§ Source material:
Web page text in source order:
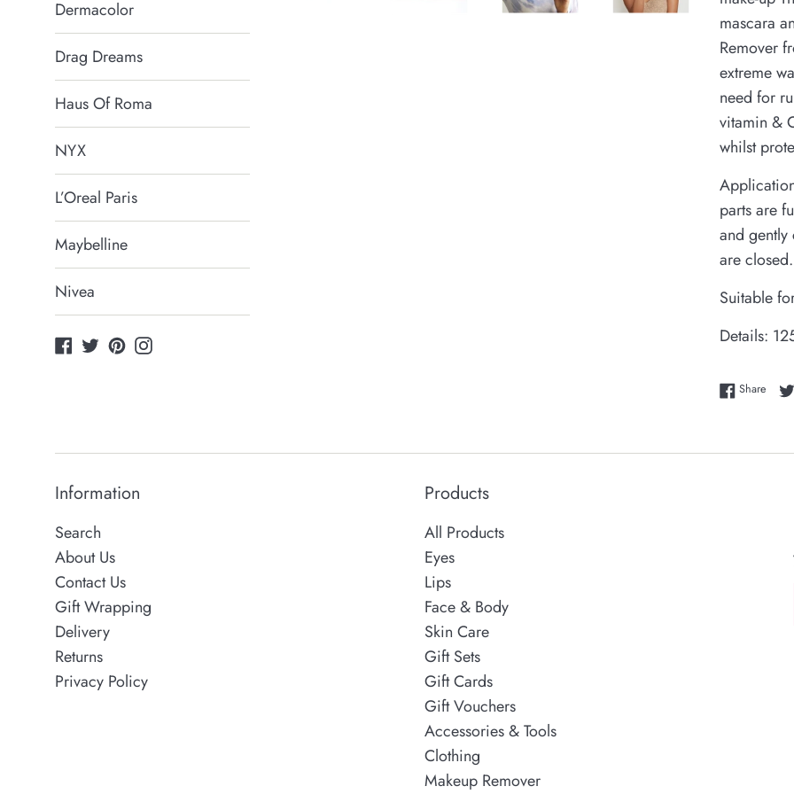
Dermacolor
Drag Dreams
Haus Of Roma
NYX
L’Oreal Paris
Maybelline
Nivea
Facebook
TwitterPinterestInstagram
mascara
Remover
extreme
need for
vitamin &
whilst
parts are
and gently
are
Suitable
Details:
Share
Information
Search
About Us
Contact Us
Gift Wrapping
Delivery
Returns
Privacy Policy
Products
All Products
Eyes
Lips
Face & Body
Skin Care
Gift Sets
Gift Cards
Gift Vouchers
Accessories & Tools
Clothing
Makeup Remover
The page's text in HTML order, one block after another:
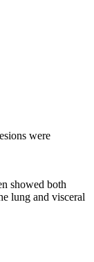
were
showed both
lung and visceral
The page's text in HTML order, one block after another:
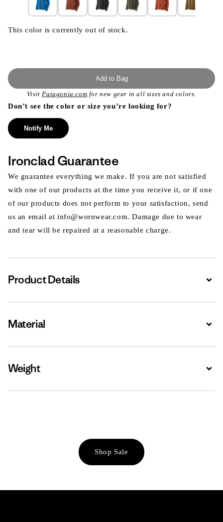
This color is currently out of stock.
Add to Bag
VisitPatagonia.com for new gear in all sizes and colors.
Don’t see the color or size you’re looking for?
Notify Me
Ironclad Guarantee
We guarantee everything we make. If you are not satisfied
with one of our products at the time you receive it, or if one
of our products does not perform to your satisfaction, send
us an email at info@wornwear.com. Damage due to wear
and tear will be repaired at a reasonable charge.
Product Details
Material
Weight
Shop Sale
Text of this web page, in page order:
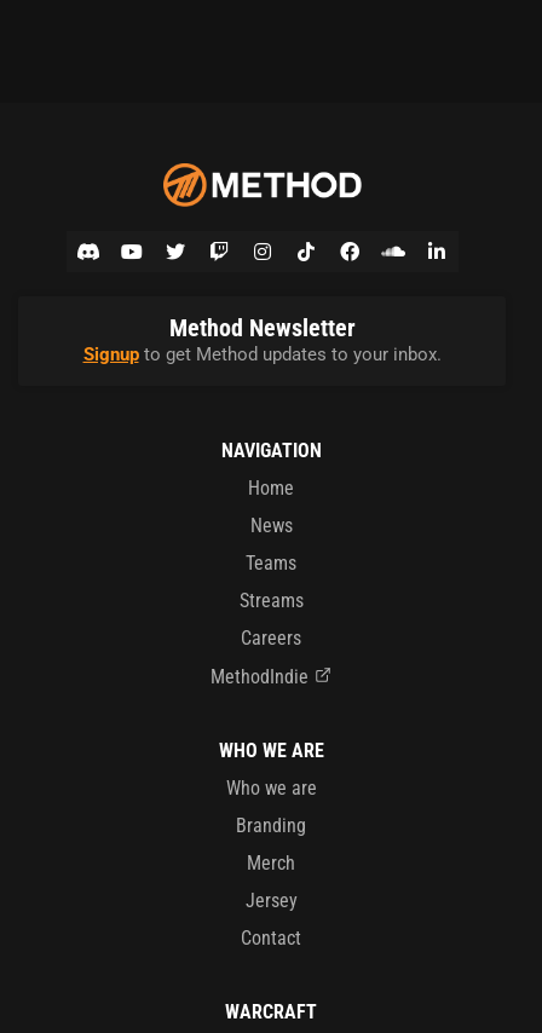
Method Newsletter
Signupto get Method updates to your inbox.
NAVIGATION
Home
News
Teams
Streams
Careers
MethodIndie
WHO WE ARE
Who we are
Branding
Merch
Jersey
Contact
WARCRAFT
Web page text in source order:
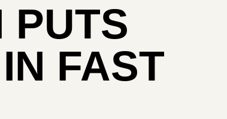
PUTS
FAST
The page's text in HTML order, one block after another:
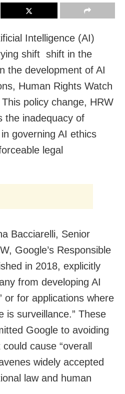
Intelligence (AI)
shift shift in the
the development of AI
Human Rights Watch
policy change, HRW
the inadequacy of
governing AI ethics
legal
Bacciarelli, Senior
Google’s Responsible
in 2018, explicitly
from developing AI
or for applications where
is surveillance.” These
Google to avoiding
cause “overall
widely accepted
law and human
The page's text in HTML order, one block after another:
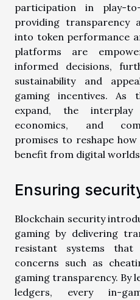
participation in play-
providing transparency
into token performance
platforms are
informed decisions,
sustainability and
gaming incentives. As
expand, the interplay
economics, and
promises to reshape
benefit from digital
Ensuring
Blockchain security
gaming by delivering
resistant systems that
concerns such as
gaming transparency. By
ledgers, every in-
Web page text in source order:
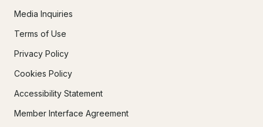
Media Inquiries
Terms of Use
Privacy Policy
Cookies Policy
Accessibility Statement
Member Interface Agreement
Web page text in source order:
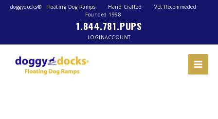
doggydocks® Floating Dog Ramps Hand Crafted
Vet Recommeded
Founded 1998
1.844.781.PUPS
LOGINACCOUNT
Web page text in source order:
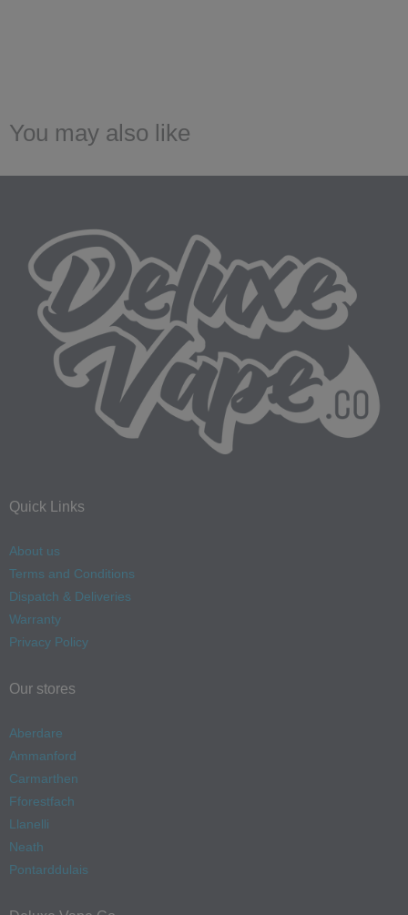
You may also like
Quick Links
About us
Terms and Conditions
Dispatch & Deliveries
Warranty
Privacy Policy
Our stores
Aberdare
Ammanford
Carmarthen
Fforestfach
Llanelli
Neath
Pontarddulais
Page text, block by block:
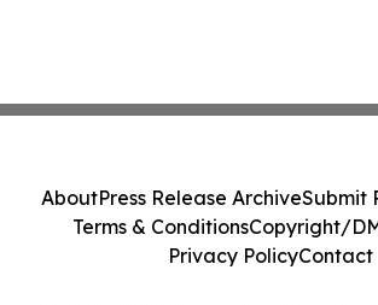
AboutPress Release ArchiveSubmit
Terms & ConditionsCopyright/
Privacy PolicyContact
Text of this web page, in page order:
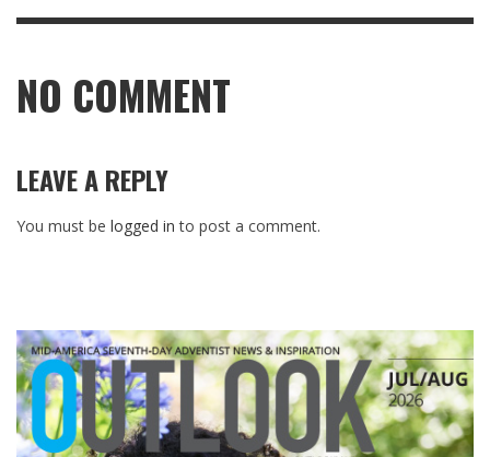
NO COMMENT
LEAVE A REPLY
You must be logged in to post a comment.
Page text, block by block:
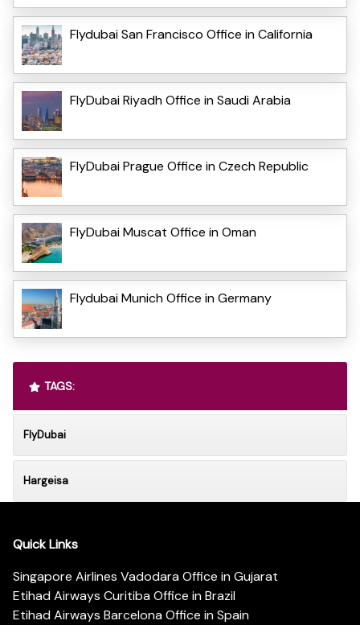
Flydubai San Francisco Office in California
FlyDubai Riyadh Office in Saudi Arabia
FlyDubai Prague Office in Czech Republic
FlyDubai Muscat Office in Oman
Flydubai Munich Office in Germany
TAGS:
FlyDubai
Hargeisa
Quick Links
Singapore Airlines Vadodara Office in Gujarat
Etihad Airways Curitiba Office in Brazil
Etihad Airways Barcelona Office in Spain
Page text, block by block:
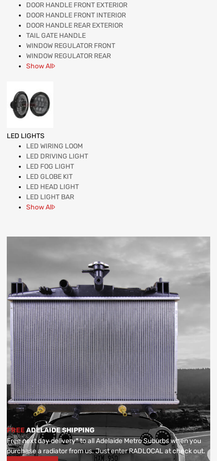
DOOR HANDLE FRONT EXTERIOR
DOOR HANDLE FRONT INTERIOR
DOOR HANDLE REAR EXTERIOR
TAIL GATE HANDLE
WINDOW REGULATOR FRONT
WINDOW REGULATOR REAR
Show All
LED LIGHTS
LED WIRING LOOM
LED DRIVING LIGHT
LED FOG LIGHT
LED GLOBE KIT
LED HEAD LIGHT
LED LIGHT BAR
Show All
FREEADELAIDE SHIPPING
Free next day delivery* to all Adelaide Metro Suburbs when you
purchase a radiator from us. Just enter RADLOCAL at check out.
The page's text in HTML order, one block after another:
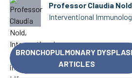
Professor Claudia Nold
Interventional
BRONCHOPULMONARY
ARTICLES
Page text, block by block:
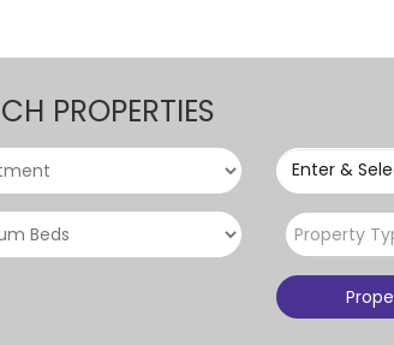
PROPERTIES
Enter &
Property
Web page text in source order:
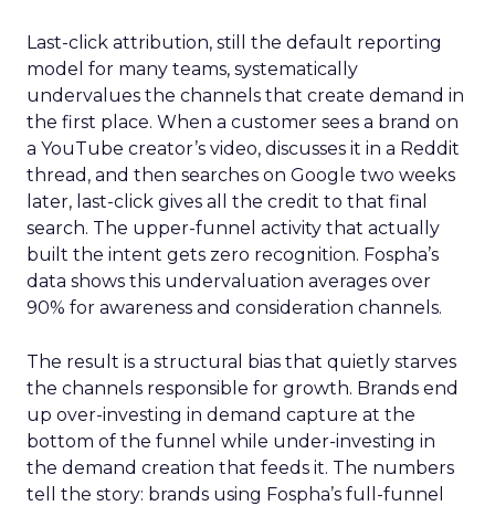
Last-click attribution, still the default reporting
model for many teams, systematically
undervalues the channels that create demand in
the first place. When a customer sees a brand on
a YouTube creator’s video, discusses it in a Reddit
thread, and then searches on Google two weeks
later, last-click gives all the credit to that final
search. The upper-funnel activity that actually
built the intent gets zero recognition. Fospha’s
data shows this undervaluation averages over
90% for awareness and consideration channels.
The result is a structural bias that quietly starves
the channels responsible for growth. Brands end
up over-investing in demand capture at the
bottom of the funnel while under-investing in
the demand creation that feeds it. The numbers
tell the story: brands using Fospha’s full-funnel
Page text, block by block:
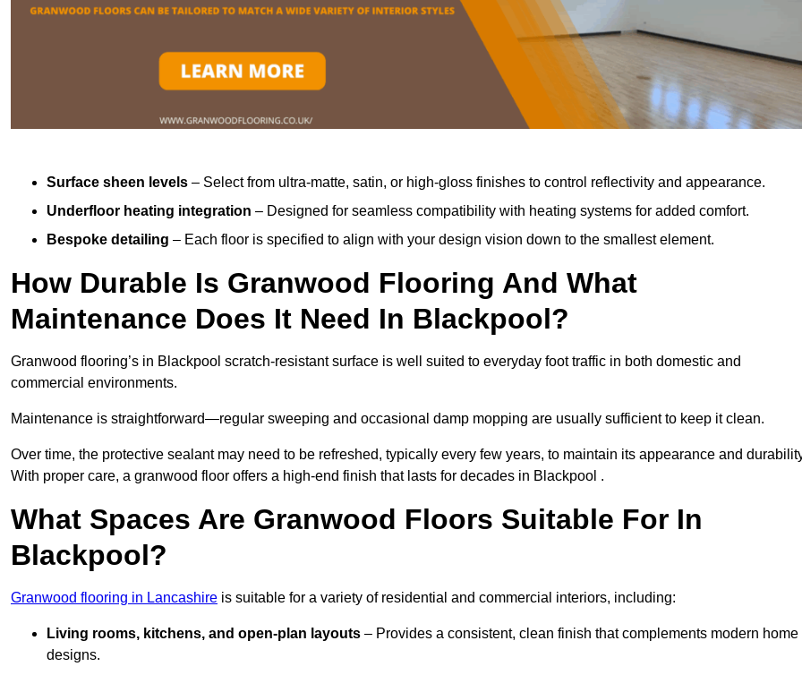
Surface sheen levels – Select from ultra-matte, satin, or high-gloss finishes to control reflectivity and appearance.
Underfloor heating integration – Designed for seamless compatibility with heating systems for added comfort.
Bespoke detailing – Each floor is specified to align with your design vision down to the smallest element.
How Durable Is Granwood Flooring And What
Maintenance Does It Need In Blackpool?
Granwood flooring’s in Blackpool scratch-resistant surface is well suited to everyday foot traffic in both domestic and
commercial environments.
Maintenance is straightforward—regular sweeping and occasional damp mopping are usually sufficient to keep it clean.
Over time, the protective sealant may need to be refreshed, typically every few years, to maintain its appearance and
With proper care, a granwood floor offers a high-end finish that lasts for decades in Blackpool .
What Spaces Are Granwood Floors Suitable For In
Blackpool?
Granwood flooring in Lancashire is suitable for a variety of residential and commercial interiors, including:
Living rooms, kitchens, and open-plan layouts – Provides a consistent, clean finish that complements modern home
designs.
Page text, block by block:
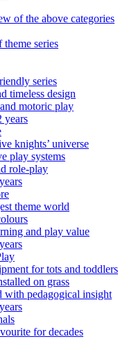
of the above categories
series
series
timeless design
motoric play
years
knights’ universe
play systems
role-play
theme world
and play value
for tots and toddlers
on grass
with pedagogical insight
for decades
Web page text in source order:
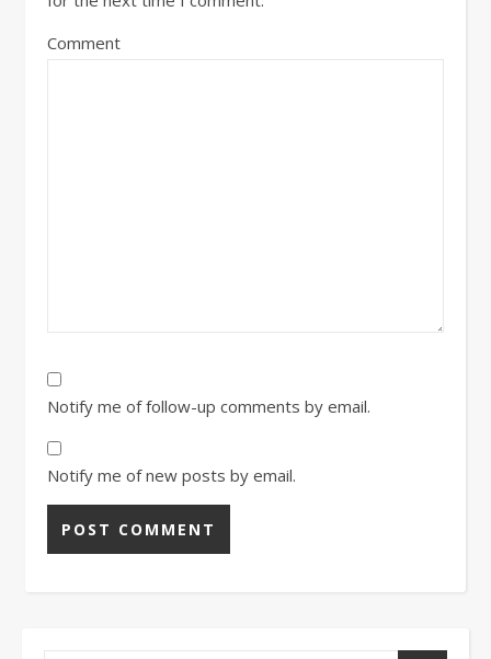
Comment
Notify me of follow-up comments by email.
Notify me of new posts by email.
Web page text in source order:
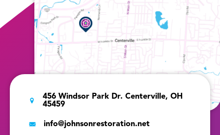
456 Windsor Park Dr. Centerville, OH
45459
info@johnsonrestoration.net
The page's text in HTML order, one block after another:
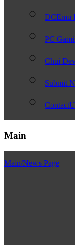
DCEmu
PC
Chui
Submit
Main
Main/News Page
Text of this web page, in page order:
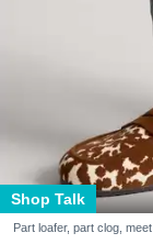
Shop Talk
Part loafer, part clog,
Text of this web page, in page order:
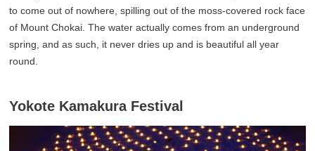
to come out of nowhere, spilling out of the moss-covered rock face
of Mount Chokai. The water actually comes from an underground
spring, and as such, it never dries up and is beautiful all year
round.
Yokote Kamakura Festival
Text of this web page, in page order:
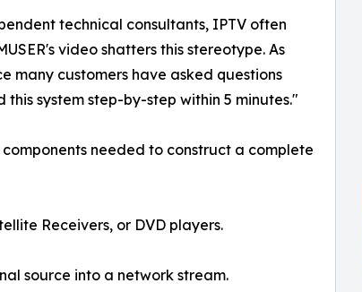
technical consultants, IPTV often
video shatters this stereotype. As
many customers have asked questions
system step-by-step within 5 minutes."
needed to construct a complete
Receivers, or DVD players.
source into a network stream.

§ Exercise directions: Omit the images; transcribe the listing verbatim.

§ Exercise answer:
Web page text in source order:
Dermacolor
Drag Dreams
Haus Of Roma
NYX
L’Oreal Paris
Maybelline
Nivea
Facebook
TwitterPinterestInstagram
mascara
Remover
extreme
need for
vitamin &
whilst
parts are
and gently
are
Suitable
Details:
Share
Information
Search
About Us
Contact Us
Gift Wrapping
Delivery
Returns
Privacy Policy
Products
All Products
Eyes
Lips
Face & Body
Skin Care
Gift Sets
Gift Cards
Gift Vouchers
Accessories & Tools
Clothing
Makeup Remover
The page's text in HTML order, one block after another:
were
showed both
lung and visceral
The page's text in HTML order, one block after another:
This color is currently out of stock.
Add to Bag
VisitPatagonia.com for new gear in all sizes and colors.
Don’t see the color or size you’re looking for?
Notify Me
Ironclad Guarantee
We guarantee everything we make. If you are not satisfied
with one of our products at the time you receive it, or if one
of our products does not perform to your satisfaction, send
us an email at info@wornwear.com. Damage due to wear
and tear will be repaired at a reasonable charge.
Product Details
Material
Weight
Shop Sale
Text of this web page, in page order:
Method Newsletter
Signupto get Method updates to your inbox.
NAVIGATION
Home
News
Teams
Streams
Careers
MethodIndie
WHO WE ARE
Who we are
Branding
Merch
Jersey
Contact
WARCRAFT
Web page text in source order:
PUTS
FAST
The page's text in HTML order, one block after another:
Intelligence (AI)
shift shift in the
the development of AI
Human Rights Watch
policy change, HRW
the inadequacy of
governing AI ethics
legal
Bacciarelli, Senior
Google’s Responsible
in 2018, explicitly
from developing AI
or for applications where
is surveillance.” These
Google to avoiding
cause “overall
widely accepted
law and human
The page's text in HTML order, one block after another:
participation in play-
providing transparency
into token performance
platforms are
informed decisions,
sustainability and
gaming incentives. As
expand, the interplay
economics, and
promises to reshape
benefit from digital
Ensuring
Blockchain security
gaming by delivering
resistant systems that
concerns such as
gaming transparency. By
ledgers, every in-
Web page text in source order:
Media Inquiries
Terms of Use
Privacy Policy
Cookies Policy
Accessibility Statement
Member Interface Agreement
Web page text in source order:
doggydocks® Floating Dog Ramps Hand Crafted
Vet Recommeded
Founded 1998
1.844.781.PUPS
LOGINACCOUNT
Web page text in source order:
You may also like
Quick Links
About us
Terms and Conditions
Dispatch & Deliveries
Warranty
Privacy Policy
Our stores
Aberdare
Ammanford
Carmarthen
Fforestfach
Llanelli
Neath
Pontarddulais
Page text, block by block:
AboutPress Release ArchiveSubmit
Terms & ConditionsCopyright/
Privacy PolicyContact
Text of this web page, in page order:
NO COMMENT
LEAVE A REPLY
You must be logged in to post a comment.
Page text, block by block:
Flydubai San Francisco Office in California
FlyDubai Riyadh Office in Saudi Arabia
FlyDubai Prague Office in Czech Republic
FlyDubai Muscat Office in Oman
Flydubai Munich Office in Germany
TAGS:
FlyDubai
Hargeisa
Quick Links
Singapore Airlines Vadodara Office in Gujarat
Etihad Airways Curitiba Office in Brazil
Etihad Airways Barcelona Office in Spain
Page text, block by block:
DOOR HANDLE FRONT EXTERIOR
DOOR HANDLE FRONT INTERIOR
DOOR HANDLE REAR EXTERIOR
TAIL GATE HANDLE
WINDOW REGULATOR FRONT
WINDOW REGULATOR REAR
Show All
LED LIGHTS
LED WIRING LOOM
LED DRIVING LIGHT
LED FOG LIGHT
LED GLOBE KIT
LED HEAD LIGHT
LED LIGHT BAR
Show All
FREEADELAIDE SHIPPING
Free next day delivery* to all Adelaide Metro Suburbs when you
purchase a radiator from us. Just enter RADLOCAL at check out.
The page's text in HTML order, one block after another:
Professor Claudia Nold
Interventional
BRONCHOPULMONARY
ARTICLES
Page text, block by block:
PROPERTIES
Enter &
Property
Web page text in source order:
Last-click attribution, still the default reporting
model for many teams, systematically
undervalues the channels that create demand in
the first place. When a customer sees a brand on
a YouTube creator’s video, discusses it in a Reddit
thread, and then searches on Google two weeks
later, last-click gives all the credit to that final
search. The upper-funnel activity that actually
built the intent gets zero recognition. Fospha’s
data shows this undervaluation averages over
90% for awareness and consideration channels.
The result is a structural bias that quietly starves
the channels responsible for growth. Brands end
up over-investing in demand capture at the
bottom of the funnel while under-investing in
the demand creation that feeds it. The numbers
tell the story: brands using Fospha’s full-funnel
Page text, block by block:
Surface sheen levels – Select from ultra-matte, satin, or high-gloss finishes to control reflectivity and appearance.
Underfloor heating integration – Designed for seamless compatibility with heating systems for added comfort.
Bespoke detailing – Each floor is specified to align with your design vision down to the smallest element.
How Durable Is Granwood Flooring And What
Maintenance Does It Need In Blackpool?
Granwood flooring’s in Blackpool scratch-resistant surface is well suited to everyday foot traffic in both domestic and
commercial environments.
Maintenance is straightforward—regular sweeping and occasional damp mopping are usually sufficient to keep it clean.
Over time, the protective sealant may need to be refreshed, typically every few years, to maintain its appearance and
With proper care, a granwood floor offers a high-end finish that lasts for decades in Blackpool .
What Spaces Are Granwood Floors Suitable For In
Blackpool?
Granwood flooring in Lancashire is suitable for a variety of residential and commercial interiors, including:
Living rooms, kitchens, and open-plan layouts – Provides a consistent, clean finish that complements modern home
designs.
Page text, block by block:
of the above categories
series
series
timeless design
motoric play
years
knights’ universe
play systems
role-play
theme world
and play value
for tots and toddlers
on grass
with pedagogical insight
for decades
Web page text in source order:
Comment
Notify me of follow-up comments by email.
Notify me of new posts by email.
Web page text in source order:
456 Windsor Park Dr. Centerville, OH
45459
info@johnsonrestoration.net
The page's text in HTML order, one block after another:
DCEmu
PC
Chui
Submit
Main
Main/News Page
Text of this web page, in page order:
Shop Talk
Part loafer, part clog,
Text of this web page, in page order:
to come out of nowhere, spilling out of the moss-covered rock face
of Mount Chokai. The water actually comes from an underground
spring, and as such, it never dries up and is beautiful all year
round.
Yokote Kamakura Festival
Text of this web page, in page order:
technical consultants, IPTV often
video shatters this stereotype. As
many customers have asked questions
system step-by-step within 5 minutes."
needed to construct a complete
Receivers, or DVD players.
source into a network stream.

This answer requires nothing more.